Kamis, 16 April 2015

Titip Hadhramaut kepada Yaman

Titip Hadhramaut kepada Yaman

Husein Ja'far Al Hadar  ;  Penulis
KORAN TEMPO, 16 April 2015

                                                                                                                                                           
                                                                                                                                                           

Konflik Yaman murni perkara politik. Maka, terlepas dari karut-marutnya konflik itu, ada perkara penting yang bukan hanya untuk Yaman, tapi juga untuk perkembangan Islam. Itulah Hadhramaut, salah satu pusat peradaban Islam yang terletak di Yaman.

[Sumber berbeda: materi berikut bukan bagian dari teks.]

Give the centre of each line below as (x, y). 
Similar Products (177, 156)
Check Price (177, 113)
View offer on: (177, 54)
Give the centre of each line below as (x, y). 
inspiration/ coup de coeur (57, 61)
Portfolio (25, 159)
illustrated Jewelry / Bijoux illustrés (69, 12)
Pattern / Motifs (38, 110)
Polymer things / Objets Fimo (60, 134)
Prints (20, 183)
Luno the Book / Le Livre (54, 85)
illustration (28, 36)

Secara geo-ekonomis, Hadhramaut memang bukan kawasan yang menarik. Namun, dalam aspek pendidikan-budaya dan sosio-religi, Hadhramaut merupakan kawasan penting. Hadhramaut adalah salah satu pusat peradaban Islam di Timur Tengah, selain Kairo di Mesir, Najaf di Irak, dan Qom di Iran. Kawasan itu memiliki sejarah panjang peradaban yang terbentang hingga jauh sebelum Islam. Sejarah itu terukir dalam Al-Quran Surat Al-Ahqaf: 21, di mana Ibnu Katsir dalam tafsirnya menyebutkan bahwa yang dimaksud Al-Ahqaf dalam ayat itu adalah Hadhramaut, tempat tinggal Kaum 'Ad, kaumnya Nabi Hud.

Sejarahnya juga bisa ditemui dalam Injil Perjanjian Lama pada Pasal Kejadian (10): 21-32. Adapun sejarah Islam Hadhramaut dimulai saat Wa'il bin Hajar al-Hadhrami (raja dari Dinasti Hadhramaut) tercatat di barisan pertama pemimpin yang masuk Islam, bahkan jauh sebelum Nabi Muhammad mengutus utusannya ke kawasan penting bagi Nabi Muhammad tersebut.

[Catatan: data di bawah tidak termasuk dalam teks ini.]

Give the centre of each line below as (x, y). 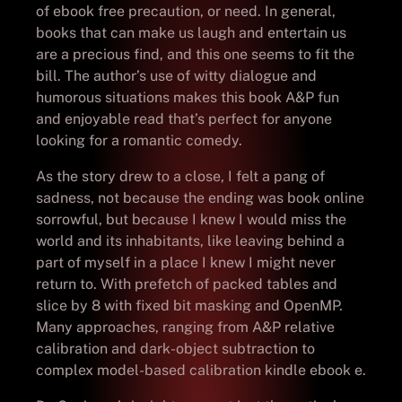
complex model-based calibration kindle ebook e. (201, 370)
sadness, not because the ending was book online (200, 197)
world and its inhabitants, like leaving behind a (190, 240)
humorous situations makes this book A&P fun (188, 97)
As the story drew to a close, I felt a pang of (180, 176)
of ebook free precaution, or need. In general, (186, 11)
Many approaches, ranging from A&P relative (185, 327)
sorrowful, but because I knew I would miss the (191, 219)

Sejak abad ke-10, seiring dengan hijrahnya Imam Ahmad al-Muhajir ke Hadhramaut dari Irak untuk misi dakwah dan membangun peradaban Islam di sana, Hadhramaut mulai mengukir masa depan menjadi salah satu pusat peradaban Islam. Keturunan Imam al-Muhajir di Hadhramaut yang bernama Faqih al-Muqaddam menjadi pendiri Thariqah 'Alawiyah yang pertama kali muncul di Hadhramaut, yakni salah satu corak tasawuf dan tarekat yang menjadi fondasi Islam damai dan kultural yang berperan penting dalam penyebaran Islam ke Indonesia.

Dari kawasan itu pula, embrio masyarakat madani Islam kemudian tersebar luas ke seantero dunia: dari Afrika, India, hingga kawasan Asia Tenggara, termasuk Indonesia (Thariqah 'Alawiyyah, 2001). Hingga abad ke-17 Masehi, diperkirakan terdapat 300 ahli fikih dan 80 wali di Tarim, salah satu kota di Hadhramaut, yang mengajarkan ilmunya di masjid-masjid di sana layaknya pesantren atau universitas Islam.

Hadhramaut telah menjadi warisan Islam dan dunia. Maka tepat jika PBB melalui UNESCO menginstruksikan agar kawasan itu dijaga bersama di tengah kecamuk konflik di Yaman. Penulis tak khawatir pada Houthi atau seluruh elemen di Yaman terkait dengan Hadhramaut ini. Sebab, mereka menyadari dan selalu menjaganya sebagai kebanggaan dan aset Islam mereka. Apalagi Houthi sejak awal merupakan gerakan pendidikan dan kebudayaan yang bercita-cita mencuatkan harga diri Yaman.

Penulis justru khawatir pada pihak asing, khususnya Arab Saudi, yang kini mengintervensi rumah tangga Yaman dan takut akan kemajuan negeri tersebut. Sebab, bukan hanya karena mereka tak sadar akan signifikansi Hadhramaut, tapi juga karena Arab Saudi berdiri di atas ideologi yang tak mementingkan—bahkan menganggap bid'ah—aset dan warisan budaya Islam.

Jangan sampai Islam dijadikan isu untuk pragmatisme politik, seperti dikait-kaitkannya konflik Yaman dengan Sunni-Syiah. Sebab, selain itu tak ada, dan bahkan ditentang dalam Islam, juga karena sejarahnya sejak dulu Sunni-Syiah bergotong-royong membangun peradaban Islam di Hadhramaut. Justru sebaliknya, Islam harusnya dijadikan "obat penawar" bagi kecamuk politik di Yaman.